Normally with a high profile job like this there are quite a few people dropping hints to journalists that they might be on the list, but couldn't possibly comment. It's unusual to have such a rush of executives ruling themselves out.

Jane Tranter, the BBC's head of fiction, is understood to be under pressure to apply for it, but doesn't really want the job. The controller of BBC1 should be one of the best jobs in telly, but there are some good reasons why some of the above don't fancy it. The first is the profile and PR that now goes with a controller's role.

The job inevitably comes with a big PR expectation of being able to handle the press and the headlines about the programmes you've axed or the money you've wasted.

It was in many respects PR, not programming, that did for Mr Fincham.

Mrs Tranter, for example, isn't one of television's attention-seekers and wouldn't relish swapping meetings with script writers for briefings with media hacks.

Then there's the question of how long will you have the job, anyway. Lorraine Heggessey was one of BBC1's longest-serving controllers, at five years – the received wisdom is that you'll probably do the job for four years and then be expected to make way for someone with a new vision.

And, after all that, is the controller's job what it once was? No, not really. More power now resides with the heads of the various genres: drama, entertainment, factual and comedy. The BBC1 controller's job is a mixture of diplomat, commissioner, scheduler and PR/marketing.

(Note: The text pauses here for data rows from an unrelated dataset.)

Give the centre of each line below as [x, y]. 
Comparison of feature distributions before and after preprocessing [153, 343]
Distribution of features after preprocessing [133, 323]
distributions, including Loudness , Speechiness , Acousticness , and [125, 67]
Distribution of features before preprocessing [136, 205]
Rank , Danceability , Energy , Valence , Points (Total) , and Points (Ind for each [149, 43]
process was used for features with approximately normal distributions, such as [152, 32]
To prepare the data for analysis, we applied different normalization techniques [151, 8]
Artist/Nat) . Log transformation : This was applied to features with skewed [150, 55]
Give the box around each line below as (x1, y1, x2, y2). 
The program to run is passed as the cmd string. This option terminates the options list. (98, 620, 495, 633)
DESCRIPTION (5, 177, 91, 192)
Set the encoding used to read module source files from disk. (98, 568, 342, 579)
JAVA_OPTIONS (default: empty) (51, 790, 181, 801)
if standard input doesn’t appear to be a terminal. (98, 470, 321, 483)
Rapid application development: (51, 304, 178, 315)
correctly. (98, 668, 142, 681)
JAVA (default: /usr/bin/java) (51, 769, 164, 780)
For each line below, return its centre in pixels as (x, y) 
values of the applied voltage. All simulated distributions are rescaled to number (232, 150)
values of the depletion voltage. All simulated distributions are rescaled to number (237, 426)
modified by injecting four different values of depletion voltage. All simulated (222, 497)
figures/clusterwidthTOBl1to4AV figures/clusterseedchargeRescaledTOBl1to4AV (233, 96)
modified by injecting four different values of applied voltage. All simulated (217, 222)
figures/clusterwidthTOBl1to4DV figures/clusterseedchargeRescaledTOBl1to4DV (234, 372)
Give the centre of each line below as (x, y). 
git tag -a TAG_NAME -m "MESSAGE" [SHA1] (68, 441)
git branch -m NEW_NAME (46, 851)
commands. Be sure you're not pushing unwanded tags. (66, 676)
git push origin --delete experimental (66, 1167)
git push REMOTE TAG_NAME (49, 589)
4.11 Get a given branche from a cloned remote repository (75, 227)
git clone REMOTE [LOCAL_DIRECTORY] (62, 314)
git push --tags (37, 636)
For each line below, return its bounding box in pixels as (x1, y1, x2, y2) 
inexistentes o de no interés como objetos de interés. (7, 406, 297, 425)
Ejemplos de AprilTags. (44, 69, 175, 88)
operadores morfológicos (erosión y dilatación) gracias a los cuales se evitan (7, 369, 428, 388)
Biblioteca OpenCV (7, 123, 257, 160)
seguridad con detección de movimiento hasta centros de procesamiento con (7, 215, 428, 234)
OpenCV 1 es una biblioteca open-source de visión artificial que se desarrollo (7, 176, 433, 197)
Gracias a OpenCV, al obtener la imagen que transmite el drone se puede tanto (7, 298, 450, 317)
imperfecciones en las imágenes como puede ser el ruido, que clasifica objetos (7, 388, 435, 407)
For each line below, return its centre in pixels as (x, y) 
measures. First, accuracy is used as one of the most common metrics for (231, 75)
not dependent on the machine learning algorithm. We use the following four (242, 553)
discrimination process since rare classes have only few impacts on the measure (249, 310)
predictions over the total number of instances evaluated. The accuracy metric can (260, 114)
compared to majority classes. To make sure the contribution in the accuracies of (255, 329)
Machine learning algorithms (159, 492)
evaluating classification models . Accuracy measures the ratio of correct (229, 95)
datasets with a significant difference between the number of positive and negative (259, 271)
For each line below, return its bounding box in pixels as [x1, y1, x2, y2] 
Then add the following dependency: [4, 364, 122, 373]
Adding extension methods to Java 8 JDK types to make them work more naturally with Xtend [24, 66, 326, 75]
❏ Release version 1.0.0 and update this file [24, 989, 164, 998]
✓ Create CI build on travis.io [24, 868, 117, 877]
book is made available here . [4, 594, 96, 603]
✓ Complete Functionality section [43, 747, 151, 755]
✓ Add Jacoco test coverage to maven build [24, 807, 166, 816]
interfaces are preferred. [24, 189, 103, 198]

It is a job that is much more than it used to be in gentler analogue times, but also in some respects much less.

The BBC1 controller doesn't wield power in quite the same way as they once did. All of which might explain why it might hold less attraction than a decade or so ago.

Of course, the BBC1 controller role still gets you a table at The Ivy and a high ranking on any media power list, so for those reasons alone, there will be plenty of television executives keen to grab it.

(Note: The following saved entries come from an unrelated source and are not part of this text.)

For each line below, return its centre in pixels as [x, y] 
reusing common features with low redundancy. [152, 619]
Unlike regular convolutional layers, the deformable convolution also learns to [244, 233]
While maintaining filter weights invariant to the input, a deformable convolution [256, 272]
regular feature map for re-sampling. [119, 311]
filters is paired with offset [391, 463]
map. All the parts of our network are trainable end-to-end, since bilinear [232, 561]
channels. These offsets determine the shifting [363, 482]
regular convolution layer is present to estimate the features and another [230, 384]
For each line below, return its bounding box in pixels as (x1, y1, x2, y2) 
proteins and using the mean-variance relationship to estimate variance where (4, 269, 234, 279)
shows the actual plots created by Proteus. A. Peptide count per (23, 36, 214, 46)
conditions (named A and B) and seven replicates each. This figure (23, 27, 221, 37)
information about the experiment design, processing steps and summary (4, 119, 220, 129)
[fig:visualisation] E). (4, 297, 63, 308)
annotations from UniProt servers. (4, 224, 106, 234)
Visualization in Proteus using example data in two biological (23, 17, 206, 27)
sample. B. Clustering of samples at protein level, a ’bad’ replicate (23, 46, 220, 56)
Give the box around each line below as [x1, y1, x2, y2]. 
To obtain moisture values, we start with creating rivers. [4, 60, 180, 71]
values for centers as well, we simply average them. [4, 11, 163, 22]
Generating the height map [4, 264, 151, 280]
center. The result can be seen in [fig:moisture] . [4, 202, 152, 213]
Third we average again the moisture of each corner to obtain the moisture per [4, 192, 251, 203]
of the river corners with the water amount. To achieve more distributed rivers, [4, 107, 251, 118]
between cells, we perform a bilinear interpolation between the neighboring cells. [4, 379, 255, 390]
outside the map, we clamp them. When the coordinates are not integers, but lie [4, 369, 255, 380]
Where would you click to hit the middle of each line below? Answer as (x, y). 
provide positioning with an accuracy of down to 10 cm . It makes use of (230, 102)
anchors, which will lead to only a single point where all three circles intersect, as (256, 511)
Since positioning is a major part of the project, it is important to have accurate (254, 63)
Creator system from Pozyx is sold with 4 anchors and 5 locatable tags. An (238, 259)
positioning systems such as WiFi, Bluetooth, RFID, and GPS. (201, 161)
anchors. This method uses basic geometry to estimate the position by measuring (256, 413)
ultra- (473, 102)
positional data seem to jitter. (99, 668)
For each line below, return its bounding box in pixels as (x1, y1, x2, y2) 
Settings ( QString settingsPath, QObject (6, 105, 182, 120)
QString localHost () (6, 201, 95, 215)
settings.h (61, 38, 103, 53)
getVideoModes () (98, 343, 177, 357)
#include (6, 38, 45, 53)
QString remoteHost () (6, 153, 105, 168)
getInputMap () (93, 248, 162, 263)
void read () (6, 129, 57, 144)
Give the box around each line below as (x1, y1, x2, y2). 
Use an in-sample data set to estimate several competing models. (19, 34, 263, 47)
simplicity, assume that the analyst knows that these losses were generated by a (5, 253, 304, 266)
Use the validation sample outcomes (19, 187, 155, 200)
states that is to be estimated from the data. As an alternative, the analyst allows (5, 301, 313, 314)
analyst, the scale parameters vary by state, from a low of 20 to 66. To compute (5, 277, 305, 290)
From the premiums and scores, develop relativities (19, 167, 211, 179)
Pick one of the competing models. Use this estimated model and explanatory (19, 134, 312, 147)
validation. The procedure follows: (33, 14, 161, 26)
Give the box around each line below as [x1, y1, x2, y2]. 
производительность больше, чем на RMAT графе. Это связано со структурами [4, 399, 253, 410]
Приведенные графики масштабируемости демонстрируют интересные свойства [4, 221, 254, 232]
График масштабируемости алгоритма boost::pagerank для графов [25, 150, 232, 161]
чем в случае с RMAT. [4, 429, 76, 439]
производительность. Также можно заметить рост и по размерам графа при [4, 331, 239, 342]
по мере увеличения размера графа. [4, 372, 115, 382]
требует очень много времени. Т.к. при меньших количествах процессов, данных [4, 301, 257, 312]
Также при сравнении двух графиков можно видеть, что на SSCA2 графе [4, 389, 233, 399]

Why we'll be struck by the writers' strike

There was a time when the strike by the Writers Guild of America currently hitting US studios would have caused far less of a problem for UK broadcasters. Those were the days when American shows and soaps were shown on British channels six or nine months – or even more – after they had aired in the US. British viewers would wait for ever to catch up with the programmes being watched in the US.

Today, in this age of online downloading, that has changed for many high-profile shows. The latest series of Lost was shown here just four days after its US screening. Transmission dates have moved closer, and that's why the impact of the writers' strike could hit British channels harder than the last strike in 1988, which lasted 22 weeks.

The impact is already being felt. More4's The Daily Show with Jon Stewart has been forced off the air, and shows such as 24 and the Kelsey Grammer comedy Back to You have had to halt production because the scripts for the series aren't finished. NBC's The Office has also halted production.

The writers in the US are after a better deal on money raised from their scripts through DVD sales and downloads. Popular UK shows such as C4's Ugly Betty, Sky One's Prison Break and Five's CSI and Grey's Anatomy could all be at risk from the strike.

Speaking in London recently, Craig Plestis, VP of alternative programming at NBC Entertainment, and John Saade, senior VP of ABC Entertainment, said that the networks had been stockpiling scripts, so they had a number that could go into production despite the strike. But the studios also have to weigh up the value of having partly recorded series – and writers are usually required to make revisions during the production.

The writers have the backing of many US TV stars and producers, who won't cross picket lines or work on shows until the strike ends. So it looks as if it will impact on fans of US shows on both sides of the pond – until a deal is struck.